Excited is too strong a word.

I'd say I'm cautiously looking forward to it.


----------



## Duck_of_Death (Jan 21, 2011)

I take it you're a Justice League fan...
It's okay. No one is perfect.


----------



## reletative (Dec 17, 2010)

Mememe!

Hesitant about Scarlett Johansson's character though. Would rather have seen.Kate Beckinsale in that role


----------



## L'Empereur (Jun 7, 2010)

So I hear Thanos is in this movie. . .


----------



## Duck_of_Death (Jan 21, 2011)

Khys said:


> Mememe!
> 
> Hesitant about Scarlett Johansson's character though. Would rather have seen.Kate Beckinsale in that role


Ah, they both suck. They should have replaced her character with Spider-Man, but they had to go ahead and give him his own movie.

Jerks.



L'Empereur said:


> So I hear Thanos is in this movie. . .


Beats me--I don't even know who that is.
What about the Silver Surfer? Think he'll appear?

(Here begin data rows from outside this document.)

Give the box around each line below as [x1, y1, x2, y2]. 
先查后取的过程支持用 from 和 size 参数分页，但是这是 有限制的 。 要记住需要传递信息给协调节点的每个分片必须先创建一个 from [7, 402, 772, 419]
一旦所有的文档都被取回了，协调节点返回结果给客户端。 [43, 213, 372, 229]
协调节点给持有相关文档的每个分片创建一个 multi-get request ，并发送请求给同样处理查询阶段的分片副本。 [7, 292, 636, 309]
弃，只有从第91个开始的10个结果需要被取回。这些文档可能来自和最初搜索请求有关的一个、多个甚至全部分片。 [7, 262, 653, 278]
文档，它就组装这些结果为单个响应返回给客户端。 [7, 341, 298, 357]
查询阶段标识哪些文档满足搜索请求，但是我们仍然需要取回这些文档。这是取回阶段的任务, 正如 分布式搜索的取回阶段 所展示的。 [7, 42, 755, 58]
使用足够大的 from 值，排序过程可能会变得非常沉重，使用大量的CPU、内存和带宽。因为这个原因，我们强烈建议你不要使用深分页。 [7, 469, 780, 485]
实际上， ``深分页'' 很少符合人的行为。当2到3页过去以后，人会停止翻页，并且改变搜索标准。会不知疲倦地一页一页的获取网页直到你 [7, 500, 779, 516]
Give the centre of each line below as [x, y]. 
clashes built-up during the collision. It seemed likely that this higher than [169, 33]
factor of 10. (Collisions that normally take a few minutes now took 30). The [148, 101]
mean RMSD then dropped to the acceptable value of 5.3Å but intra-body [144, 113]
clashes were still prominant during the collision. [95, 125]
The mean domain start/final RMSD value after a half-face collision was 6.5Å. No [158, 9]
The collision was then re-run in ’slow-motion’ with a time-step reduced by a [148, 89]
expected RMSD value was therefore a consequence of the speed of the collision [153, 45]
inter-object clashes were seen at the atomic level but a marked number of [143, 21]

I know the Human Torch is in this movie (kinda weird he is wearing an American themed costume, though).


----------



## Cheveyo (Nov 19, 2010)

Khys said:


> Mememe!
> 
> Hesitant about Scarlett Johansson's character though. Would rather have seen.Kate Beckinsale in that role


Eh, either one is fine.


----------



## L'Empereur (Jun 7, 2010)

Duck_of_Death said:


> Beats me--I don't even know who that is.


Thanos (Earth-616) - Marvel Comics Database


----------



## reletative (Dec 17, 2010)

Duck_of_Death:2404210 said:


> Ah, they both suck. They should have replaced her character with Spider-Man, but they had to go ahead and give him his own movie.
> 
> Jerks.


At least the new film might make up for the Toby Maguire travesty


----------



## A Little Bit of Cheeze (Apr 21, 2012)

OH HELL YEAH! I'm soo looking forward to it! Me and my little bro were checking out the trailers this morning. Iron Man is the best and Thor's awesome too XD


----------



## Duck_of_Death (Jan 21, 2011)

L'Empereur said:


> Thanos (Earth-616) - Marvel Comics Database


Yeah...that's too much reading, dude.
And he's purple.

OUT in my opinion. Purple people can't be cool; doesn't matter how hard they try.


----------



## reletative (Dec 17, 2010)

Waah? Can't be cool???


----------



## Duck_of_Death (Jan 21, 2011)

That is not Thanos.


----------



## Cheveyo (Nov 19, 2010)

Your lack of knowledge of comic book characters brings a whole new light to your excitement for the movie.


----------



## .17485 (Jan 12, 2011)

I went to a cinema this evening to watch it. Lol funny when Loki insults Hulk that he is a god and the hulk is lower than him and then the hulk throws him around the place.


----------



## Duck_of_Death (Jan 21, 2011)

I've read alot of reviews and everybody mentions that scene.
Hulk is mentioned quite a bit...audiences have said he makes the movie.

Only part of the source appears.